Citroen DS5 revised, heads up dedicated new DS brand
New and improved flagship sits atop a newly-independent DS luxury brand
This is not, as the title suggests, a Citroen DS5. Not any longer at least.
Instead, Citroen would prefer you refer to the car as a DS 5. Note the space, denoting the fact that DS now sits alone as an independent brand, just as Lexus is to Toyota or MINI is to BMW.
In terms of styling, the DS 5 is very much like the Citroen that came before it, albeit graced with new front-end styling that drops the familiar double-chevron logo in favour of the stylish DS moniker. Expect to see this face on other DS models soon, as DS is keen to create its own styling identity.

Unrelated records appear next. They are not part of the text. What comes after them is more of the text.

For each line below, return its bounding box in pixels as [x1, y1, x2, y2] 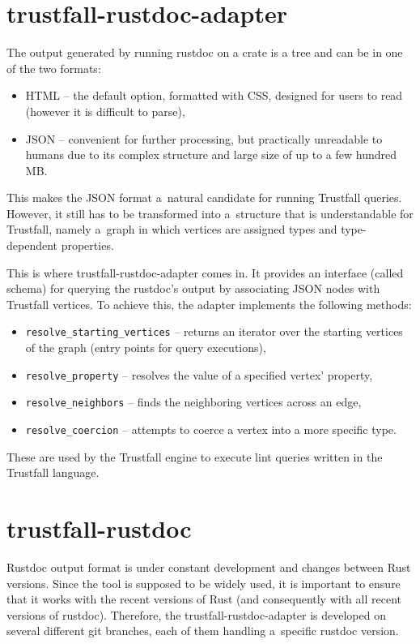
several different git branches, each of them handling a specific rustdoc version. [6, 622, 399, 639]
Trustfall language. [6, 464, 100, 481]
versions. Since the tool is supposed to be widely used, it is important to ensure [6, 574, 401, 591]
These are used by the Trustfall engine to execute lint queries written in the [6, 448, 383, 465]
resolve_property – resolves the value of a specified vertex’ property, [25, 366, 373, 383]
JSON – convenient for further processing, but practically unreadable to [25, 130, 383, 147]
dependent [6, 237, 58, 254]
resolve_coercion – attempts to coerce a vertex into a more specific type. [25, 421, 397, 437]
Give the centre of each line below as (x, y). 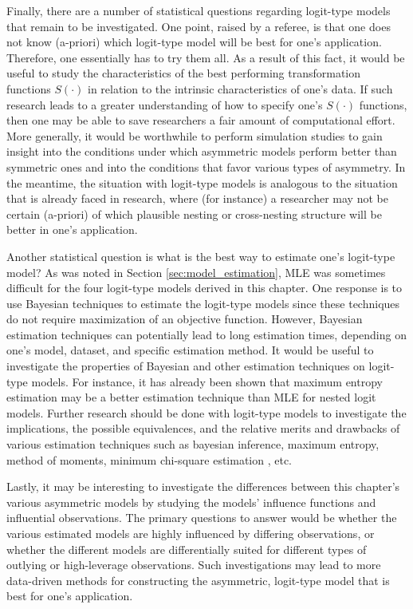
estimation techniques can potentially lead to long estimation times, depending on (206, 334)
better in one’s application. (72, 229)
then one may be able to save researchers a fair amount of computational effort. (201, 120)
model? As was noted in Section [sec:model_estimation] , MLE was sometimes (196, 272)
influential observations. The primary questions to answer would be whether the (202, 518)
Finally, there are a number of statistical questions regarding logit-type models (199, 10)
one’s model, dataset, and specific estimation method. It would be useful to (190, 350)
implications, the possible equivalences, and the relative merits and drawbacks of (203, 428)
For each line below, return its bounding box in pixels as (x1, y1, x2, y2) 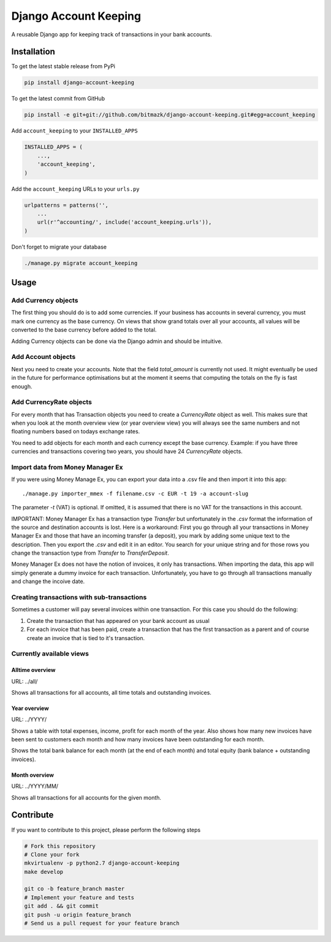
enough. (11, 382, 33, 390)
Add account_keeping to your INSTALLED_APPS (11, 127, 138, 134)
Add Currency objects (11, 296, 78, 305)
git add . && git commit (24, 903, 99, 909)
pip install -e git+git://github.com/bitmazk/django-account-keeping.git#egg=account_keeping (24, 111, 316, 118)
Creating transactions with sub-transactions (11, 593, 147, 601)
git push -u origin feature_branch (24, 911, 131, 918)
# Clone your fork (24, 851, 80, 858)
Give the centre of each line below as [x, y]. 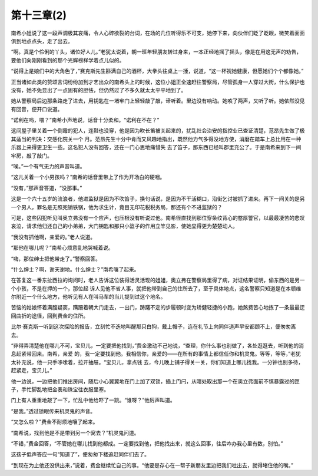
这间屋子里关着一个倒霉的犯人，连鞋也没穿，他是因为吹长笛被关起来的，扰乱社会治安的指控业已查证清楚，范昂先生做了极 [158, 131]
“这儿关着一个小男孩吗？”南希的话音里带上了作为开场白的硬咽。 [88, 177]
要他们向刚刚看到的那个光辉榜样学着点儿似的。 [68, 60]
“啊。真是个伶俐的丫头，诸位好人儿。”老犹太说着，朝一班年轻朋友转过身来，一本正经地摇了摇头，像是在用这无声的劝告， [156, 52]
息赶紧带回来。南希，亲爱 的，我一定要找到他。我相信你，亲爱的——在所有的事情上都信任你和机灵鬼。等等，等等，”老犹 [156, 354]
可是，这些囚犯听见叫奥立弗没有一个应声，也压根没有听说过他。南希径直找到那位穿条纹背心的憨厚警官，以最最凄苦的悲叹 [158, 217]
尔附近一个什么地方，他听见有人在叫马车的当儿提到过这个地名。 [88, 297]
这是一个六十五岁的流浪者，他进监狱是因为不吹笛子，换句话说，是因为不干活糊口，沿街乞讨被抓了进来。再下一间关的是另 [158, 199]
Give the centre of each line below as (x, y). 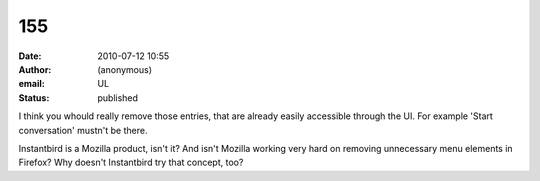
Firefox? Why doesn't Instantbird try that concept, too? (131, 162)
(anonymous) (125, 69)
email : (31, 84)
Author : (35, 69)
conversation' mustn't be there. (83, 130)
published (118, 97)
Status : (34, 97)
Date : (30, 56)
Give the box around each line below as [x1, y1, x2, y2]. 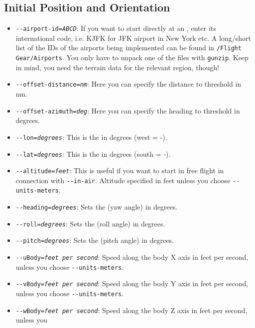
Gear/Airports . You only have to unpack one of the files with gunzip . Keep [15, 52, 249, 63]
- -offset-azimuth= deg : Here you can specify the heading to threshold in [15, 105, 240, 115]
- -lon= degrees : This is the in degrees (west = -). [15, 131, 167, 142]
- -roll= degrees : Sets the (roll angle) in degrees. [15, 218, 165, 228]
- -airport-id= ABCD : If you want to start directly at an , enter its [15, 23, 216, 33]
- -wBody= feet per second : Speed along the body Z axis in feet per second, [15, 305, 248, 315]
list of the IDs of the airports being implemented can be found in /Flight [15, 42, 242, 53]
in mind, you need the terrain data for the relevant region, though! [15, 62, 219, 72]
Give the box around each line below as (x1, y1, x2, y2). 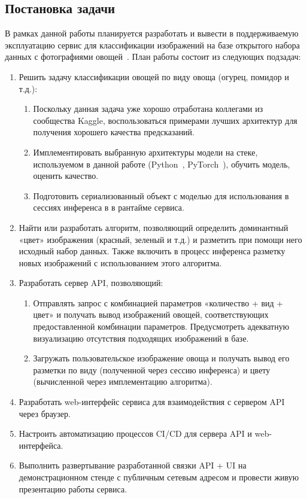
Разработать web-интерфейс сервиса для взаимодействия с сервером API (19, 395, 285, 408)
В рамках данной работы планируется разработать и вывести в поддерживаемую (5, 27, 299, 39)
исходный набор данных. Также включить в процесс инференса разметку (19, 245, 285, 257)
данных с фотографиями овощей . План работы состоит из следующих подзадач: (5, 50, 301, 63)
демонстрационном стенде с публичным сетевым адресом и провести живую (19, 471, 299, 483)
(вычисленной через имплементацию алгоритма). (33, 375, 212, 388)
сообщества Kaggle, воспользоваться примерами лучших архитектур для (33, 114, 297, 126)
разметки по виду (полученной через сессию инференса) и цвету (33, 363, 270, 376)
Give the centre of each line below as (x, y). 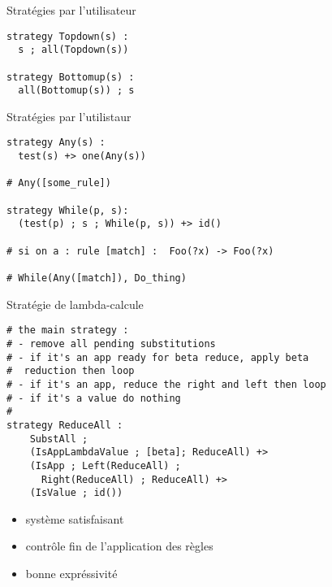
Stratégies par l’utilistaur (69, 116)
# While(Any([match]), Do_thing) (97, 278)
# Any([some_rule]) (59, 183)
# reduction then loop (71, 371)
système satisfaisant (75, 518)
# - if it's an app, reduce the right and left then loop (166, 384)
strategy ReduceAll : (65, 425)
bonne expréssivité (71, 573)
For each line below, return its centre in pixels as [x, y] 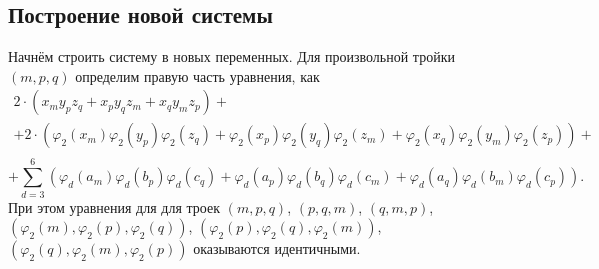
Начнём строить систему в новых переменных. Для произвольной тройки [231, 56]
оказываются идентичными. [277, 248]
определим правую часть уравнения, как [197, 75]
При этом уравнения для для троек [114, 206]
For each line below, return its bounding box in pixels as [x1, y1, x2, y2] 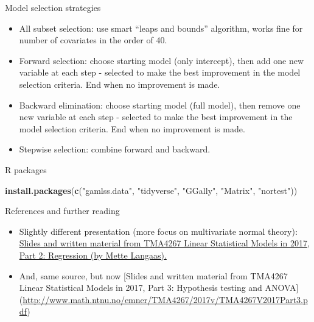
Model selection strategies [5, 1, 101, 13]
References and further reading [5, 204, 120, 217]
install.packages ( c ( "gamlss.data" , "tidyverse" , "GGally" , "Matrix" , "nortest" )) [5, 184, 298, 196]
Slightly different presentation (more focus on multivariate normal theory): [19, 224, 298, 237]
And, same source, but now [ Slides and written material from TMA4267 [19, 269, 288, 282]
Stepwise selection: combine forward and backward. [19, 143, 211, 156]
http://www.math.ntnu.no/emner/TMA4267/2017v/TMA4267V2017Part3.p [23, 293, 308, 306]
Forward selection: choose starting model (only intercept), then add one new [19, 54, 304, 66]
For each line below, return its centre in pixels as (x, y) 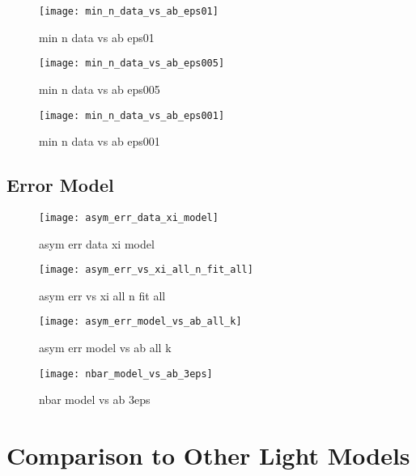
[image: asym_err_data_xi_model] (129, 217)
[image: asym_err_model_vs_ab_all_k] (140, 322)
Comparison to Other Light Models (208, 455)
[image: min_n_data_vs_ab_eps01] (129, 11)
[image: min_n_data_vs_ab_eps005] (132, 64)
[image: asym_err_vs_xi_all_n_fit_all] (146, 270)
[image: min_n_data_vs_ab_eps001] (132, 115)
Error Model (60, 185)
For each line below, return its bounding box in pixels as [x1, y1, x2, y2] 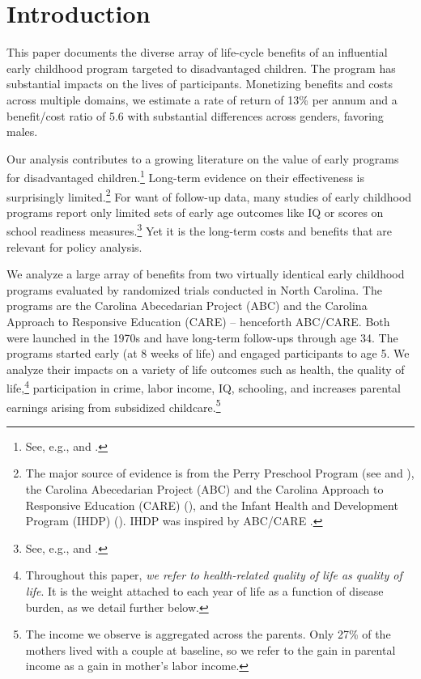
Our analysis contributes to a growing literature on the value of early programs [6, 150, 399, 167]
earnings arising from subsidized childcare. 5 [6, 396, 221, 415]
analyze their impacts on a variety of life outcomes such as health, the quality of [6, 360, 405, 377]
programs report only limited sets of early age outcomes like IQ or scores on [6, 203, 384, 220]
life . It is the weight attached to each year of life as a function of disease [25, 583, 384, 600]
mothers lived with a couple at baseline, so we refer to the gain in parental [25, 641, 396, 658]
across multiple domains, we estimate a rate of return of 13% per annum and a [6, 91, 398, 108]
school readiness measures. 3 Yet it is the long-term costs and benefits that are [6, 220, 393, 240]

There’s a new light signature too, with LED and Xenon combination headlamps and concept car-style scrolling indicators. Like the DS 3 and DS 4 evo tested recently, their jewel-like forms are much higher quality than anything we’ve seen from Citroen before.
The DS 5’s interior, always a high point, has been improved further with the model’s revisions. Three types of leather are available for the seats, while the distinctive ‘watch strap’ upholstery finish is once again available. DS is keen to point out that metal-finish elements in the cabin are real aluminium, too – rather than aluminium-coloured plastic.
Technology is still at the heart of the DS 5, and a range of revised engines is central to the DS range-topper. This starts with a 118bhp BlueHDi diesel and reaches its zenith with the 197bhp Hybrid 4x4.
The latter sends diesel power to the front wheels and electric power to those at the rear, though Citroen (sorry, DS) persists with a jerky automated manual transmission that takes the shine off the smooth hybrid experience. A better bet is likely to be the BlueHDi 180 with a traditional six-speed automatic gearbox – or, for evo readers, the punchy 163bhp THP petrol.
At the same time, DS claims improved levels of comfort from the DS 5 – a bone of contention in the previous model. This has been achieved through a longer compression stroke in the dampers and Pre-loaded Linear Valve technology to limit sudden changes in damping force.
The changes are unlikely to make the DS 5 any more of a driver’s car than it was in its previous Citroen-badged incarnation, but could make it a more appealing all-rounder.
The new DS 5 makes its debut at the 2015 Geneva motor show next month, and will hit UK showrooms in July.